Perserikatan bangsa-bangsa sendiri telah menentukan karakteristik apa saja yang termasuk dalam kategori kejahatan transnasional yaitu a) Dilakukan dalam lebih dari satu negara; b) Dilakukan di suatu negara namun bagian penting dari persiapan, perencanaan, pengarahan atau pengendalian dilakukan di negara lain; c) Dilakukan dalam suatu negara namun melibatkan suatu kelompok kriminal terorganisir yang terlibat dalam aktifitas kejahatan lebih dari satu negara; atau d) Dilakukan dalam satu negara namun memiliki efek penting dalam negara lainnya.
Dari berbagai definisi yang disampaikan oleh para ahli dan perserikatan bangsa-bangsa mengenai kejahatan terorisme dan kejahatan transnasional diatas, terdapat perbedaan-perbedaan antara kejahatan terorisme dan kejahatan transnasional. Kejahatan terorisme merupakan salah satu jenis kejahatan yang menurut Perserikatan Bangsa-Bangsa yang termasuk dalam kategori Kejahatan Transnasional yang mana PBB telah menetapkan ada 18 kategori kejahatan yang termasuk dalam kejahatan Transnasional. Apabila ditinjau dari motif yang digunakan oleh para pelaku pada kedua jenis kejahatan tersebut terdapat juga perbedaan yang sangat jelas antara lain dijelaskan diatas bahwa kejahatan terorisme memiliki motif antara lain nasional – separatis, religius, ideologi (kepercayaan politik tertentu), isu utama (single issue), negara sponsor, penderita sakit jiwa. Sedangkan motif dalam kejahatan transnasional sangat didasari dari masing-masing kejahatan yang terkategorikan sebagai kejahatan transnasional, namun disini dapat dijelaskan bahwa kejahatan transnasional merupakan kejahatan yang memiliki ciri atau karakteristik a) Dilakukan dalam lebih dari satu negara; b) Dilakukan di suatu negara namun bagian penting dari persiapan, perencanaan, pengarahan atau pengendalian dilakukan di negara lain; c) Dilakukan dalam suatu negara namun melibatkan suatu kelompok kriminal terorganisir yang terlibat dalam aktifitas kejahatan lebih dari satu negara; atau d) Dilakukan dalam satu negara namun memiliki efek penting dalam negara lainnya. Sedangkan kejahatan terorisme tidak harus memenuhi karakteristik diatas karena kejahatan terorisme dapat saja dipersiapkan, direncanakan, diarahkan dan dikendalikan oleh perorangan maupun kelompok didalam suatu negara itu sendiri tanpa melibatkan negara lain walaupun banyak aksi terorisme yang termasuk dalam karakteristik kejahatan transnasional.
Kemudian yang dapat membedakan antara kejahatan terorisme dengan kejahatan transnasional lainnya yakni ditinjau dari target atau sasarannya yang mana kejahatan terorisme, aksinya dilakukan secara acak, tidak mengenal kompromi, korban bisa saja militer atau sipil, pria, wanita, tua, muda bahkan anak-anak, kaya miskin, siapapun dapat diserang sedangkan kejahatan transnasional yang lainnya masing-masing memiliki target dan sasaran tersendiri dalam menjalankan aksinya.

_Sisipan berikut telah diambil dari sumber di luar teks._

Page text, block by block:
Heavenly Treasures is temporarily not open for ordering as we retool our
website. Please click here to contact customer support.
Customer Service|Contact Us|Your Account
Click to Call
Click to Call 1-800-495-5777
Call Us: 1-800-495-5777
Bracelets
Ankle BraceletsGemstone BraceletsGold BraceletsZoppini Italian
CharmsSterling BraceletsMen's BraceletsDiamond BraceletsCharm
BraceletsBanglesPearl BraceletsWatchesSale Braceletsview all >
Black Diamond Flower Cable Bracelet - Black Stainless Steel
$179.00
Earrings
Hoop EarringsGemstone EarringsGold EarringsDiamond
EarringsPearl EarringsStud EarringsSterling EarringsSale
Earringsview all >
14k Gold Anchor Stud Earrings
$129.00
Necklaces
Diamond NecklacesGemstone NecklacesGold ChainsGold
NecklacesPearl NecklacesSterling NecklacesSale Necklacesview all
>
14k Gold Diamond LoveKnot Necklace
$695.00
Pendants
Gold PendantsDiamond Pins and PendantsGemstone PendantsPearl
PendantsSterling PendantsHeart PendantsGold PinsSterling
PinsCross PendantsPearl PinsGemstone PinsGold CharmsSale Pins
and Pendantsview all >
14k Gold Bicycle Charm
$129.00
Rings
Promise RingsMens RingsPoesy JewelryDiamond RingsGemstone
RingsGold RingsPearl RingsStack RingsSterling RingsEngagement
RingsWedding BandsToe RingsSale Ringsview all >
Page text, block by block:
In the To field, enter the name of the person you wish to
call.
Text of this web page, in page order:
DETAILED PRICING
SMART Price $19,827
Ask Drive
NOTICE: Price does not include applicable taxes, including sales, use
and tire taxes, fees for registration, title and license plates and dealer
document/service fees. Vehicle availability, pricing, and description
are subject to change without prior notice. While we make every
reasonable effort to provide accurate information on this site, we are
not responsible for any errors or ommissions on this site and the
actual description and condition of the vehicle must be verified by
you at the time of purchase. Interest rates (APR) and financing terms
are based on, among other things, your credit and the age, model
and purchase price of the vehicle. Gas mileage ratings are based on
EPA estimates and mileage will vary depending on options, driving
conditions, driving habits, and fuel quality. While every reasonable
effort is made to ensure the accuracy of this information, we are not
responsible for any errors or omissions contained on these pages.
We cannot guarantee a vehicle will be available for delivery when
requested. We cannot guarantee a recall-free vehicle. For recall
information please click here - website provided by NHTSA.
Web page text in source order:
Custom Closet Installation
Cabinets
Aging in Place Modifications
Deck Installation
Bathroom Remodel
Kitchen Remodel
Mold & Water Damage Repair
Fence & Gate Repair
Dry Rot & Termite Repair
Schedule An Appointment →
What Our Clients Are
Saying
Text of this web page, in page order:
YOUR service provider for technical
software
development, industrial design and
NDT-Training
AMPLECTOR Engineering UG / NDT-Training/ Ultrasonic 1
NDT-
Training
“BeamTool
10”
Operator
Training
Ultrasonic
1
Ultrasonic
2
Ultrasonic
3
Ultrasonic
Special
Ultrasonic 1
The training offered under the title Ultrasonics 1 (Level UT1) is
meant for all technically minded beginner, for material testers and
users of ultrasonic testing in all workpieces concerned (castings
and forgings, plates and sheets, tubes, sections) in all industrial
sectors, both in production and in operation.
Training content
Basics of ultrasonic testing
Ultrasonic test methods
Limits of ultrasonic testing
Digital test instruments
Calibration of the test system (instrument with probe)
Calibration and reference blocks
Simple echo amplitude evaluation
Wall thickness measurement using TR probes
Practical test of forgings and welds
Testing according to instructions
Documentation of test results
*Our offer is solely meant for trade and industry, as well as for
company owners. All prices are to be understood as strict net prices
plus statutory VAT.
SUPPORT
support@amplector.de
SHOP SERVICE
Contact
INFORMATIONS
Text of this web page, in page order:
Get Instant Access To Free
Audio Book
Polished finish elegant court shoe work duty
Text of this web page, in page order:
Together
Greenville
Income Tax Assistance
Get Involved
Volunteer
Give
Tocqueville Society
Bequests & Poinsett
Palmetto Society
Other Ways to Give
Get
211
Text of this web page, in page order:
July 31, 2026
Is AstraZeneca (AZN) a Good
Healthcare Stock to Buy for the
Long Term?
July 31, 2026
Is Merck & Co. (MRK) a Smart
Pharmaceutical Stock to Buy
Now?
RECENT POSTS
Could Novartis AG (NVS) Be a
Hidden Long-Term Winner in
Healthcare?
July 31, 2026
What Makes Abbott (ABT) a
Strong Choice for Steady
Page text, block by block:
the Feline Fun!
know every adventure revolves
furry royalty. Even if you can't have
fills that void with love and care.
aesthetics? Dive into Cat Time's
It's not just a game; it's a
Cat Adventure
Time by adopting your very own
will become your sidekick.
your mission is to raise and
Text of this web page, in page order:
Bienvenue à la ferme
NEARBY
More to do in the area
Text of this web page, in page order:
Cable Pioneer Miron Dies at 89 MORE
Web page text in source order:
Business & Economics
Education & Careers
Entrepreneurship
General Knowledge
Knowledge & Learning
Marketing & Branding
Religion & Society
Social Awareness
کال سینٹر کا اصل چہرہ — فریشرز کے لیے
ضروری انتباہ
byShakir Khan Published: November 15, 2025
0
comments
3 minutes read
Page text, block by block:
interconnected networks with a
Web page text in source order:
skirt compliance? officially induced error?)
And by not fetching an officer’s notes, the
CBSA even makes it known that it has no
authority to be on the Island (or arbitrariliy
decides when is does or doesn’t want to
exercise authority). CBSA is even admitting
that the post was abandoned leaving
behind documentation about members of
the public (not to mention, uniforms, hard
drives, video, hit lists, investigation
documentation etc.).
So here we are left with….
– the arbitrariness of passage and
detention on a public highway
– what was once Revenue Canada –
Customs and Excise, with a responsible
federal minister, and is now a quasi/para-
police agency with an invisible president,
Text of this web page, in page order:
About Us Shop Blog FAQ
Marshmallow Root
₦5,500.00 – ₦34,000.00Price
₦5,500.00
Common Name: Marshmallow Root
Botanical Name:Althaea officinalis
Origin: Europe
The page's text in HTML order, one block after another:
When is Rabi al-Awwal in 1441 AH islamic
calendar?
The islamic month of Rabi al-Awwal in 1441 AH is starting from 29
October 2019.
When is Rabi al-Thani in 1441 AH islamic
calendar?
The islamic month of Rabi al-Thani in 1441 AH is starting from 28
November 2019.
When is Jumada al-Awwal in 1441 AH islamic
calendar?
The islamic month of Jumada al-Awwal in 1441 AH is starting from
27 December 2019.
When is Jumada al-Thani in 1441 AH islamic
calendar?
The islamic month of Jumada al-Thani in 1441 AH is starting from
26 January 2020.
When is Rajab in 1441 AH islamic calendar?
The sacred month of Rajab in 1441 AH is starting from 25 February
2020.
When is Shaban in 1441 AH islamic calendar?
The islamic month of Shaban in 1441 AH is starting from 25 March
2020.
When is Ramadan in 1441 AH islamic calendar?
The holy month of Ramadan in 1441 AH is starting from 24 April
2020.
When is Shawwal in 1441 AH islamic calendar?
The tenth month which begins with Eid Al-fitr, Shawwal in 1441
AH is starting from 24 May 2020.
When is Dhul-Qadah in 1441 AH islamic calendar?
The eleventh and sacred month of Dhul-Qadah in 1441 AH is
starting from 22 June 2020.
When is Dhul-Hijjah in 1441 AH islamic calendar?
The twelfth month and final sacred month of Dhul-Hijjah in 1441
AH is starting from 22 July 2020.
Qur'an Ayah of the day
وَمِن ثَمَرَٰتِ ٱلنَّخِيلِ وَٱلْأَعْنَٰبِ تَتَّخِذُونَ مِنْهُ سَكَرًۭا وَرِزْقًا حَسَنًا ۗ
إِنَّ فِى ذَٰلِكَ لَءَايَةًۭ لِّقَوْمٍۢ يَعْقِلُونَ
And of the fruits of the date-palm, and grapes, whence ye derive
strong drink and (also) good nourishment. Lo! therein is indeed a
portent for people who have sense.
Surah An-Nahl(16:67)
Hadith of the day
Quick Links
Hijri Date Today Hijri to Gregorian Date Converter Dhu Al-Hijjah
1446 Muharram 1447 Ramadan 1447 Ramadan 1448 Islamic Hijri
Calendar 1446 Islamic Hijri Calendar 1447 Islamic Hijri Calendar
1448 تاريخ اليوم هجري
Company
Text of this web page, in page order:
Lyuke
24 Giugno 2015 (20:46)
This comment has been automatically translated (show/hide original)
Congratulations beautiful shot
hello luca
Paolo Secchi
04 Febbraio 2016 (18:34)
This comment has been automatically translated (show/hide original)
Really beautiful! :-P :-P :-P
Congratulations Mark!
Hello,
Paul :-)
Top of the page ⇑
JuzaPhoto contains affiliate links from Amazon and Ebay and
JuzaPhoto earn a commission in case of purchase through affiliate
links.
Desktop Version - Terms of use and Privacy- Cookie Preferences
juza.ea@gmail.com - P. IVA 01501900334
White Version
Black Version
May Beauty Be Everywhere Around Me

[1] Indriyanto Seno Adji, “Terorisme, Perpu No.1 tahun 2002 dalam Perspektif Hukum Pidana” dalam Terorisme: Tragedi Umat Manusia, Jakarta: O.C. Kaligis & Associates, 2001, h. 35.

[2] Muhammad Mustofa, Memahami Terorisme: Suatu Perspektif Kriminologi, Jurnal Kriminologi Indonesia FISIP UI, vol 2 no III (Desember 2002), h. 35.

[3] Kunarto, Intelijen Pengertian dan Pemahamannya, (Jakarta: Cipta Manunggal, 1999), h. 19.